Big Data Patterns, Mechanisms > Storage Patterns > Confidential Data Storage
Confidential Data Storage (Buhler, Erl, Khattak)
How can data stored in a Big Data solution environment be kept private so that only the intended client is able to read it?
A security engine is utilized that performs the encryption and decryption of data. Based on the confidentiality requirements, both raw and processed may need to be encrypted. Some NoSQL storage devices may also provide a means for automatic encryption and decryption of stored data.
The application of the Confidential Data Storage pattern can introduce data access latency and increase computational resource usage due to the added the processing requirements of encryption and decryption of data. This requires striking a balance between how long it takes for the algorithm to encrypt/decrypt data and the strength of the produced cipher text.

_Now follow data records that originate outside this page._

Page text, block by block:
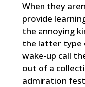
When they
provide
the annoying
the latter type
wake-up call
out of a
admiration
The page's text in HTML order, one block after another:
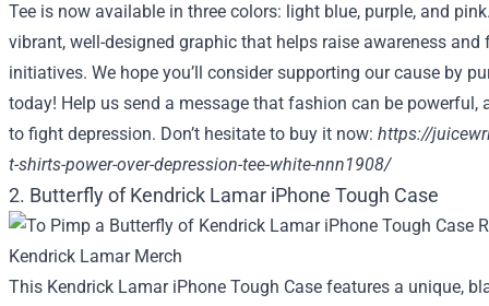
Tee is now available in three colors: light blue, purple, and
vibrant, well-designed graphic that helps raise awareness
initiatives. We hope you’ll consider supporting our cause by
today! Help us send a message that fashion can be powerful,
to fight depression. Don’t hesitate to buy it now: https://
t-shirts-power-over-depression-tee-white-nnn1908/
2. Butterfly of Kendrick Lamar iPhone Tough Case
This Kendrick Lamar iPhone Tough Case features a unique,
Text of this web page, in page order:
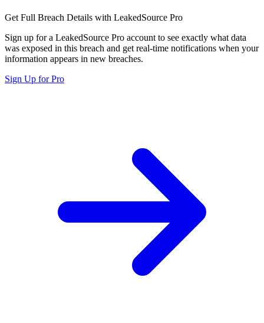
Get Full Breach Details with LeakedSource Pro
Sign up for a LeakedSource Pro account to see exactly what data
was exposed in this breach and get real-time notifications when your
information appears in new breaches.
Sign Up for Pro
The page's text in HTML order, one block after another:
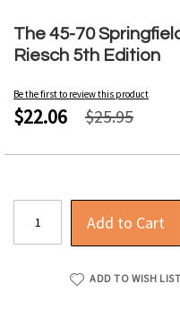
The 45-70
Riesch 5th Edition
Be the first to review this product
$22.06 $25.95
Add to Cart
ADD TO WISH LIST
to
the
beginning
the
images
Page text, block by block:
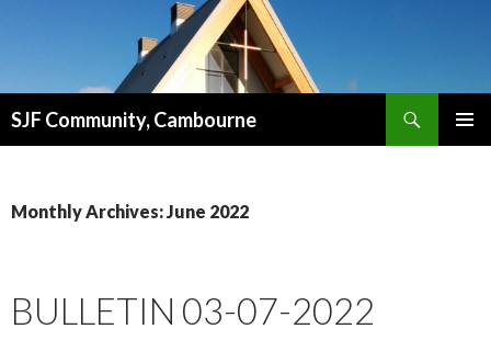
SJF Community, Cambourne
Monthly Archives: June 2022
BULLETIN 03-07-2022
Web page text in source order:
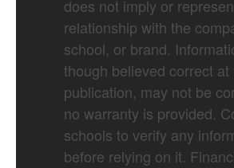
does not imply or
relationship with the
school, or brand.
though believed correct at
publication, may not be
no warranty is provided.
schools to verify any
before relying on it.
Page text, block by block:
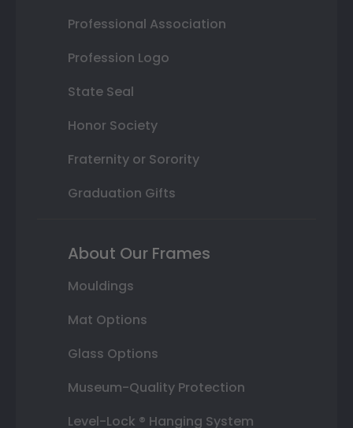
Professional Association
Profession Logo
State Seal
Honor Society
Fraternity or Sorority
Graduation Gifts
About Our Frames
Mouldings
Mat Options
Glass Options
Museum-Quality Protection
Level-Lock ® Hanging System
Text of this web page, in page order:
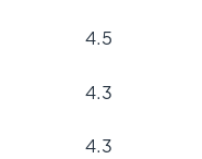
4.5
4.3
4.3
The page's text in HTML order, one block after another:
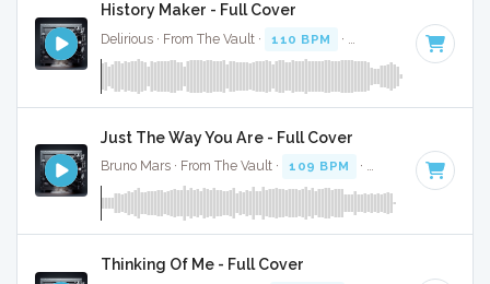
History Maker - Full Cover
Delirious · From The Vault · 110 BPM · · 4:59
Just The Way You Are - Full Cover
Bruno Mars · From The Vault · 109 BPM · Key of F · 3:41
Thinking Of Me - Full Cover
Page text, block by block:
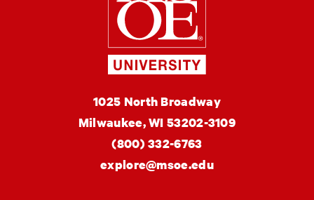
MSOE
University
1025 North Broadway
Milwaukee,WI 53202-3109
(800) 332-6763
explore@msoe.edu
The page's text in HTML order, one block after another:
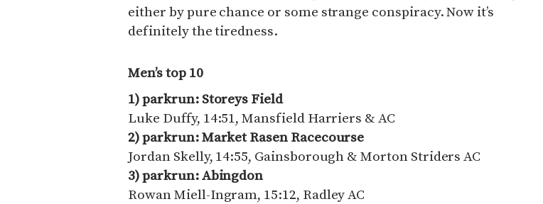
either by pure chance or some strange conspiracy. Now it’s
definitely the tiredness.
Men’s top 10
1) parkrun: Storeys Field
Luke Duffy, 14:51, Mansfield Harriers & AC
2) parkrun: Market Rasen Racecourse
Jordan Skelly, 14:55, Gainsborough & Morton Striders AC
3) parkrun: Abingdon
Rowan Miell-Ingram, 15:12, Radley AC

This pattern is generally applied together with the Centralized Access Management pattern to further protect against unauthorized data access. This way, only users with the right credentials can access the data.
Data that needs to be kept confidential is encrypted, and the encrypted data is then saved in a storage device. When the data needs to be read, it is decrypted first, provided that the client possesses the correct decryption key. This ensures confidentiality for both data-at-rest and data-in-motion.
- An XML dataset contains private data regarding employees, including date of birth and salary.
- The dataset is encrypted using a security engine.
- The encrypted dataset is then stored in a document NoSQL database.
- A malicious user accesses the dataset via the REST interface of the database.
- The database returns the dataset, which the malicious user is unable to parse because the data is encrypted.